• [Records from a data collection]
──────────────────────────────
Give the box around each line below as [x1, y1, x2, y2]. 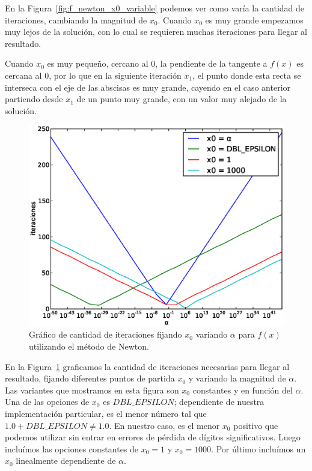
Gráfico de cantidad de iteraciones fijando [29, 328, 182, 341]
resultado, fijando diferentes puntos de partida [5, 372, 175, 384]
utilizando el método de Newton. [29, 340, 149, 352]
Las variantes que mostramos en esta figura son [5, 383, 179, 396]
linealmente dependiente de [16, 454, 116, 467]
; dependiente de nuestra [174, 395, 265, 408]
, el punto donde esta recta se [192, 68, 301, 81]
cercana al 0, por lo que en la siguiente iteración [5, 68, 182, 81]
──────────────────────────────
• [Task item]
No pictures go in the copy. Set down all the data exactly.

• [Result below]
Give the box around each line below as [x1, y1, x2, y2]. 
Gráfico de cantidad de iteraciones fijando [29, 328, 182, 341]
resultado, fijando diferentes puntos de partida [5, 372, 175, 384]
utilizando el método de Newton. [29, 340, 149, 352]
Las variantes que mostramos en esta figura son [5, 383, 179, 396]
linealmente dependiente de [16, 454, 116, 467]
; dependiente de nuestra [174, 395, 265, 408]
, el punto donde esta recta se [192, 68, 301, 81]
cercana al 0, por lo que en la siguiente iteración [5, 68, 182, 81]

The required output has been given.